Task: Return exactly the lines below, starting with the one that has "of explicitly specifying" and going on through the one that has "(z. B. LayerSet)".

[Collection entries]

* * * * *

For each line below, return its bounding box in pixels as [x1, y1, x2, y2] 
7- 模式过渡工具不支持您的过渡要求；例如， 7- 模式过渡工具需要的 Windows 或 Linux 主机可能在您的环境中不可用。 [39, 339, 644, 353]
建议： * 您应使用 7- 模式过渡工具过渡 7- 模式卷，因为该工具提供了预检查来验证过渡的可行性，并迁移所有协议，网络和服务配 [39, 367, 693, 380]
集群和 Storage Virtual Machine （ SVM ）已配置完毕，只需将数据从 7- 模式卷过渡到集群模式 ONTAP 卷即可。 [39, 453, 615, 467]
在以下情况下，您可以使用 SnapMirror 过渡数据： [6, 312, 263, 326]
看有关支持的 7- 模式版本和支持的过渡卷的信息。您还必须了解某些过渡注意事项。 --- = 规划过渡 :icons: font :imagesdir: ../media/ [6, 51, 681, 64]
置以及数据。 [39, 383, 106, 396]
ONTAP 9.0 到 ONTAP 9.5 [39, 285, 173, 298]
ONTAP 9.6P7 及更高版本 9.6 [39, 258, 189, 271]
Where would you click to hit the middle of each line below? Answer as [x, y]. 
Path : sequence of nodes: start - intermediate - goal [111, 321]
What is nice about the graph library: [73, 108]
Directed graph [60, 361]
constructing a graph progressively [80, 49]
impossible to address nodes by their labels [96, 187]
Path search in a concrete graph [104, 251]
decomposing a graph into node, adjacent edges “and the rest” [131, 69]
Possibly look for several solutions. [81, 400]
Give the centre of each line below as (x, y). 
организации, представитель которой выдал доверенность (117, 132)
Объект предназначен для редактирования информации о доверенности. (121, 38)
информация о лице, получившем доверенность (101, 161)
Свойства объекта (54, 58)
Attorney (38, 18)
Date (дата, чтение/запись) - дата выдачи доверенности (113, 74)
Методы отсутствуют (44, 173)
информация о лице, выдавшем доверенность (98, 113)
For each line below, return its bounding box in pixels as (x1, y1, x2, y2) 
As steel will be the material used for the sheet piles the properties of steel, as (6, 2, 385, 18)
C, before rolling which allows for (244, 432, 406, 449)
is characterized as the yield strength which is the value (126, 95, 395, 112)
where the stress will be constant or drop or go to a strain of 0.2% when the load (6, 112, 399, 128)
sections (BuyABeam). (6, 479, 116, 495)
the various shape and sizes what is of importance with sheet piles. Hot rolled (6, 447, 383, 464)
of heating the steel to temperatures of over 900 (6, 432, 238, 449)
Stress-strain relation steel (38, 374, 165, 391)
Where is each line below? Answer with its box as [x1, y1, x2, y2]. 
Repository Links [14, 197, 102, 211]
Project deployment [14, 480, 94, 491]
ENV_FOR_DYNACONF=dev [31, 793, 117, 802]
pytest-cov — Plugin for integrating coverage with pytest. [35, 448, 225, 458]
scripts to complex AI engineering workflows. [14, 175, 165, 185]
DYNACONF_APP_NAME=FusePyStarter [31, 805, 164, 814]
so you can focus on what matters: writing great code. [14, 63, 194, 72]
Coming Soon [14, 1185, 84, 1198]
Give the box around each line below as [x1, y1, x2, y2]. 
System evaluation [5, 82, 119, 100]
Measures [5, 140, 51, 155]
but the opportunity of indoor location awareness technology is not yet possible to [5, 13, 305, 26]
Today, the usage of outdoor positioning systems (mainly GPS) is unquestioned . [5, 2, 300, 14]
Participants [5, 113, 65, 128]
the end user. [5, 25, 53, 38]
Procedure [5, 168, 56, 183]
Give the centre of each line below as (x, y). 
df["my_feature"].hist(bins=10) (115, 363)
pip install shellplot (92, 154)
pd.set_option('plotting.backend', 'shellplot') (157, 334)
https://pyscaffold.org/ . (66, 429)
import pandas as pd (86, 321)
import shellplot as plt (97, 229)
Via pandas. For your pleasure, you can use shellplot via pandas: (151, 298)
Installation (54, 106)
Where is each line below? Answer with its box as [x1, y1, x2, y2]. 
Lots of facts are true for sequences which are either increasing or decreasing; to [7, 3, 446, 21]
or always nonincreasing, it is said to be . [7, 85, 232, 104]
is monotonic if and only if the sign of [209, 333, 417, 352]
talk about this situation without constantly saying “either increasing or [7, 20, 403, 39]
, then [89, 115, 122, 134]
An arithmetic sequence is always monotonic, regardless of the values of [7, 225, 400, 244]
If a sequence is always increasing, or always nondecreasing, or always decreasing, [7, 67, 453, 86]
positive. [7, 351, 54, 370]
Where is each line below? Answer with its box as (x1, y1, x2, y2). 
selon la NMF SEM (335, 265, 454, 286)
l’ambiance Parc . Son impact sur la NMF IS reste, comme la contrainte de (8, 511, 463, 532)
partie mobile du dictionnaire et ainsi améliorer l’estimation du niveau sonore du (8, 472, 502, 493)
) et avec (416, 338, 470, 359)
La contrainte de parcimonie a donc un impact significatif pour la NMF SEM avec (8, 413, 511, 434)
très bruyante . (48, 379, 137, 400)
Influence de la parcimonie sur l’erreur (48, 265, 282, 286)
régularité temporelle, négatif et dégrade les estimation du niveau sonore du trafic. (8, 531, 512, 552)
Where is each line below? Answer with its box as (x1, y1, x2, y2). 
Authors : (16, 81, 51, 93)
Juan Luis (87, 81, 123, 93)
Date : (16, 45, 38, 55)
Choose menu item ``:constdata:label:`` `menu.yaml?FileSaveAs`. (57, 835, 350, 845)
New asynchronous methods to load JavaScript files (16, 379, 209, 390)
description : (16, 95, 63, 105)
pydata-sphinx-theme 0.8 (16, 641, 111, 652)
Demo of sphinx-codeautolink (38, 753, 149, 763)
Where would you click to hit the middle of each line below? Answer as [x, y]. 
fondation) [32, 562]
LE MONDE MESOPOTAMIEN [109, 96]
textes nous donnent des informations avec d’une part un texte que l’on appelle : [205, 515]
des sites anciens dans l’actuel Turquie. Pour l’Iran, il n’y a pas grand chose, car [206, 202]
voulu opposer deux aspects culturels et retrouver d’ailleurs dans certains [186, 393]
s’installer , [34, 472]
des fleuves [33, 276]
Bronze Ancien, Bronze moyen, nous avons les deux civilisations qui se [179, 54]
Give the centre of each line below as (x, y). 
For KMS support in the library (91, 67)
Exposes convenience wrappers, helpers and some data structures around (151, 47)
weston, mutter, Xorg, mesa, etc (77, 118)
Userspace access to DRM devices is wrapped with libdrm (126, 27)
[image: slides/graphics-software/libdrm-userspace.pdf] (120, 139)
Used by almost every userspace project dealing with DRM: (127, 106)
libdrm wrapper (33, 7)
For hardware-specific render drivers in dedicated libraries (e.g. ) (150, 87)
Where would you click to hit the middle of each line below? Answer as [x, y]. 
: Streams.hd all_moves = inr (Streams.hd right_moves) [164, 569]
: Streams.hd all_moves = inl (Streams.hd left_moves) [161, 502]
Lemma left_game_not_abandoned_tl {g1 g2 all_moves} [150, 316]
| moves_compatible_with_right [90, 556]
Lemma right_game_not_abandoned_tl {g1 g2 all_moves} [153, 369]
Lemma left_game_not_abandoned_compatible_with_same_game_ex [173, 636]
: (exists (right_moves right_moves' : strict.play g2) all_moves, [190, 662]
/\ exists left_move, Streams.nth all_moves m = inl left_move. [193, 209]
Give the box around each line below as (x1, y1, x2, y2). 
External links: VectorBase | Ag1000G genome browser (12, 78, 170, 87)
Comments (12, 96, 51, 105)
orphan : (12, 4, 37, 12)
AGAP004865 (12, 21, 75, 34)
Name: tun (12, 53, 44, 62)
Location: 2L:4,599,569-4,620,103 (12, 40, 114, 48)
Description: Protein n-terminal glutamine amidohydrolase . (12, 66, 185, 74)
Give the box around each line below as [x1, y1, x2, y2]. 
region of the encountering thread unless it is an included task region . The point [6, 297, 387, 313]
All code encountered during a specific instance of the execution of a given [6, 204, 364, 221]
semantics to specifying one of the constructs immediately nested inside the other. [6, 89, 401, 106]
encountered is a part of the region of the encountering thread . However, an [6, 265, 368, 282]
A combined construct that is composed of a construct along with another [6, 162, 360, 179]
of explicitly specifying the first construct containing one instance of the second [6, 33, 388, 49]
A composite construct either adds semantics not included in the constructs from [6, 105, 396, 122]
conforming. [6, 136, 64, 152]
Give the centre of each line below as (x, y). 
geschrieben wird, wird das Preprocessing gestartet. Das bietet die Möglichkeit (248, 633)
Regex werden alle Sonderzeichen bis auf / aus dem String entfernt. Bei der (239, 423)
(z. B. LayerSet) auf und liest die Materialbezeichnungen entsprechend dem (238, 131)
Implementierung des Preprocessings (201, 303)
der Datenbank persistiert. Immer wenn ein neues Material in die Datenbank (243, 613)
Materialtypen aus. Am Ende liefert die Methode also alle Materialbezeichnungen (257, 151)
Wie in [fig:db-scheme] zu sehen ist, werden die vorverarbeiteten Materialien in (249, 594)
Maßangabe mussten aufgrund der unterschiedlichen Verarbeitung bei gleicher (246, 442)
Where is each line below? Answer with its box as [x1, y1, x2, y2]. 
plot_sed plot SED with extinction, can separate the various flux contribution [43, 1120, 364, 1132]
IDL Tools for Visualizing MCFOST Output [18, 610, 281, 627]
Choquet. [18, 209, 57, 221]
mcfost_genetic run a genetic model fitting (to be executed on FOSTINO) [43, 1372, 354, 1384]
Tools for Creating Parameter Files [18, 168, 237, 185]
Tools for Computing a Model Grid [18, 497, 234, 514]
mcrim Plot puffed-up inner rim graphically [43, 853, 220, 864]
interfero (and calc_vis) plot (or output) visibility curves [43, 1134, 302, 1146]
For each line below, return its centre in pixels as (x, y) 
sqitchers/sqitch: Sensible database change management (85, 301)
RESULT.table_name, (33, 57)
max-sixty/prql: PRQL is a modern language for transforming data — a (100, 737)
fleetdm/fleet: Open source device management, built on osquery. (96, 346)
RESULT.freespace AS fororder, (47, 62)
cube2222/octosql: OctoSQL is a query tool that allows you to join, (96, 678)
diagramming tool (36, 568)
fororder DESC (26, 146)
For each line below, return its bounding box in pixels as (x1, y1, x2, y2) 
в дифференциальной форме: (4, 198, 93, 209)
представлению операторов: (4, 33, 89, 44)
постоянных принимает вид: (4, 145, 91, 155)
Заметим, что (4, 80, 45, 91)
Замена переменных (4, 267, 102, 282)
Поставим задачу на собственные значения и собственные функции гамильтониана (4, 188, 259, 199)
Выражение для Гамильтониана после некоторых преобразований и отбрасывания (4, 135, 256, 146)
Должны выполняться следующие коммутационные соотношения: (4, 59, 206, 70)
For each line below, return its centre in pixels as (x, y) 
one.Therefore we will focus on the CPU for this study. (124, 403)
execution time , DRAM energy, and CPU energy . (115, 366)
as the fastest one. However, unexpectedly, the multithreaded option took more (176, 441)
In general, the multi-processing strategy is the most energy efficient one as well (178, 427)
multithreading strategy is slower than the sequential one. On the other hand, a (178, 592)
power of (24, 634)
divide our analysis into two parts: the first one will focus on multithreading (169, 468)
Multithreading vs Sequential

* * * * *

Answer box:
of explicitly specifying the first construct containing one instance of the second [6, 33, 388, 49]
A composite construct either adds semantics not included in the constructs from [6, 105, 396, 122]
conforming. [6, 136, 64, 152]
Give the centre of each line below as (x, y). 
geschrieben wird, wird das Preprocessing gestartet. Das bietet die Möglichkeit (248, 633)
Regex werden alle Sonderzeichen bis auf / aus dem String entfernt. Bei der (239, 423)
(z. B. LayerSet) auf und liest die Materialbezeichnungen entsprechend dem (238, 131)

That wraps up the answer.